A girl stepped into view. About his age. Dark hair spilling from her hooded coat. Her stride confident in a way his had never been. She glanced up — directly at his window.

Elias blinked. His fear faltered, confusion cutting through it. Her eyes locked onto his, sharp and steady, and in them he saw something that terrified him more than the cloaked figure.

Recognition.

She mouthed a single word, clear even through the frozen silence.

"Finally."

Elias's mark burned, searing his wrist. He yelped and scrambled backward, tripping over his chair. "Finally? What do you mean finally? I don't even know you!"

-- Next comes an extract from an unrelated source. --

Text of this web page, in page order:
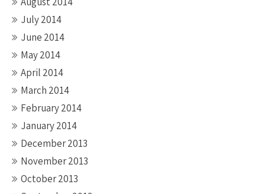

The cloaked figure turned its hood toward her. She didn't hesitate. She stepped forward, placing herself between it and Elias's house, her shoulders squared like a soldier before a firing line.

Elias clutched his wrist, breath ragged, pressing his back against the wall. "Nope. Nope. I don't like any of this. This is nightmare material. I'm a coward, not a hero. Somebody else deal with it."

But deep inside, beneath the panic and denial, he felt it — the same pull that burned in his wrist, a thread drawing him to the girl in the fog.

He didn't know her name. He didn't know what was happening.

But some part of him whispered: he wasn't supposed to.